All I know for a fact is, that to me, arguments like these are a load of nonsense, and I do not relate to any of these stereotypes. I am a fat woman, but I am a woman non-the-less. I am not worth more or less than any other woman, regardless of my size, race, social class, etc, I am simply human. I have flaws and virtues just like the next person. I do want to be fetishized because I am not a fetish. 

Fetishizing women based on their weight, isn't a fat woman issue. It's also a skinny woman issue. 

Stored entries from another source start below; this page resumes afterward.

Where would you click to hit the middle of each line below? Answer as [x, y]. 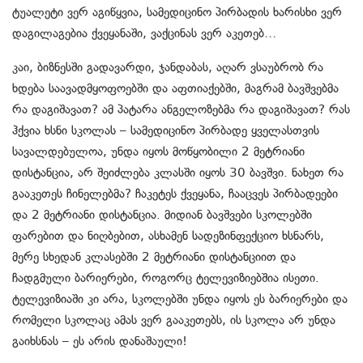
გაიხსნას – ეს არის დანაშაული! [100, 342]
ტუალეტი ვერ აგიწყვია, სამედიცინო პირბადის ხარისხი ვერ [177, 13]
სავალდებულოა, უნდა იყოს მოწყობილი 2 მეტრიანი [158, 152]
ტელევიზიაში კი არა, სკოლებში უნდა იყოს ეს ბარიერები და [180, 299]
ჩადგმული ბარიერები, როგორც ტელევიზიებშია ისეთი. [166, 278]
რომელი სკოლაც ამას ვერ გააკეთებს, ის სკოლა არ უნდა [174, 320]
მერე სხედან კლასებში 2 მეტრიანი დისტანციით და [154, 257]
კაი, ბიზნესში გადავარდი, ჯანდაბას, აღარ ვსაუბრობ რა [168, 68]

Guys who claim to only be attracted to thin women, and who will only date that type of woman, are just as guilty of fetishizing one particular size of woman, as these chubby chasers do. The difference is, that society tells us it's OK to fetishize and objectify skinny women, but it's not OK to find bigger women attractive, which is why exclusively finding bigger women attractive, is considered a fetish in the traditional sense of the word. If the reality were the reverse, the problem would be the same, and not better or worse. 

Maybe I am alone in my zero tolerance for crap and my sense of equality for all. I don't know. All I know is, that I despise sizeism, and stereotyping us, whether it be intended as a compliment, or not, is not on either! 

Am I alone in my thoughts and feelings on this matter?